● Extracted data

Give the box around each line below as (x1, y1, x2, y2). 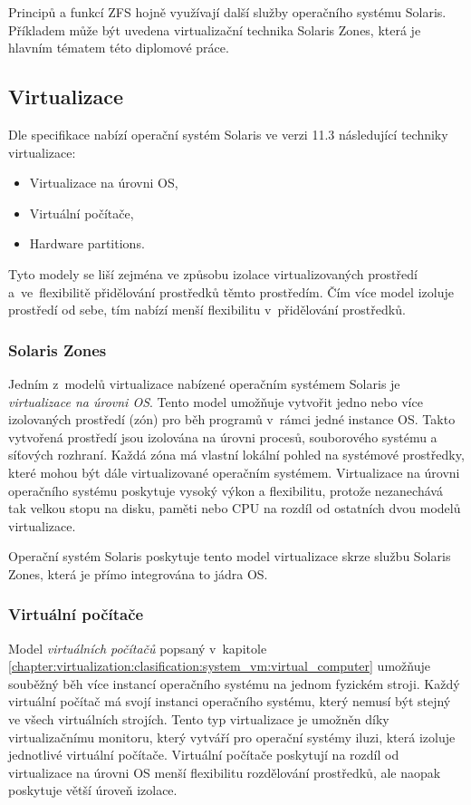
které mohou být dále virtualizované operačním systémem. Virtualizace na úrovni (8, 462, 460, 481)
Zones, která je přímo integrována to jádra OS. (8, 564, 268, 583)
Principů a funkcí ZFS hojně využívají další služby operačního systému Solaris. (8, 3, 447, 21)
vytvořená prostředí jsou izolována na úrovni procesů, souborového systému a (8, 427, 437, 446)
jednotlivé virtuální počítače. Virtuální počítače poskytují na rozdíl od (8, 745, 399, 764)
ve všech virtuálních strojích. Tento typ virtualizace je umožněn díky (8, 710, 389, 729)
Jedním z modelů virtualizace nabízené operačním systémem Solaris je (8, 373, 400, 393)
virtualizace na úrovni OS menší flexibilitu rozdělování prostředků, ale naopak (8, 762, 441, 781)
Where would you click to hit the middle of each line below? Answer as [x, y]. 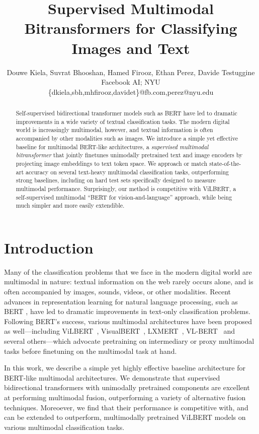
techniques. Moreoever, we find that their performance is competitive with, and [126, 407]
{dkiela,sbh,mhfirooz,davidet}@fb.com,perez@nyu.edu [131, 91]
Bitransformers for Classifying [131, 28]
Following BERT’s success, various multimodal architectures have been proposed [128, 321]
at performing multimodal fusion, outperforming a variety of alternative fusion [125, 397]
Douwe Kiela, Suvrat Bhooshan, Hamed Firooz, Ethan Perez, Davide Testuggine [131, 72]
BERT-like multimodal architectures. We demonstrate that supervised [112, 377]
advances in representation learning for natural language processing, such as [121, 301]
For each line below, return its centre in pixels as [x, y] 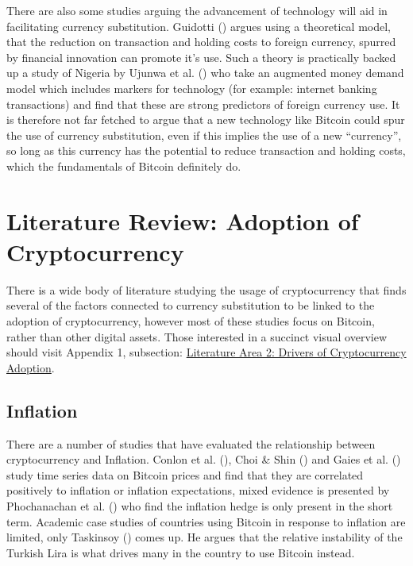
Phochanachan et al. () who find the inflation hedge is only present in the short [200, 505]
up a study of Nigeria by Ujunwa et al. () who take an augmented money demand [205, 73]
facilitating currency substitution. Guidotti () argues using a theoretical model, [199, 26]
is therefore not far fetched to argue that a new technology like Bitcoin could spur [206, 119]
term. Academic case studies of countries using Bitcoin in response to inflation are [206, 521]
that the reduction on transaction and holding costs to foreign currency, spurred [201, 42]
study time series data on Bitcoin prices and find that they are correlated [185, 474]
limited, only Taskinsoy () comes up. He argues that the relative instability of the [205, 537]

● Description of the task
In the entries above, find the line with "které mohou být" and the line with "vytvořená prostředí jsou", then set down exactly those two and every line between them, nothing else.

● Exercise result
které mohou být dále virtualizované operačním systémem. Virtualizace na úrovni (8, 462, 460, 481)
Zones, která je přímo integrována to jádra OS. (8, 564, 268, 583)
Principů a funkcí ZFS hojně využívají další služby operačního systému Solaris. (8, 3, 447, 21)
vytvořená prostředí jsou izolována na úrovni procesů, souborového systému a (8, 427, 437, 446)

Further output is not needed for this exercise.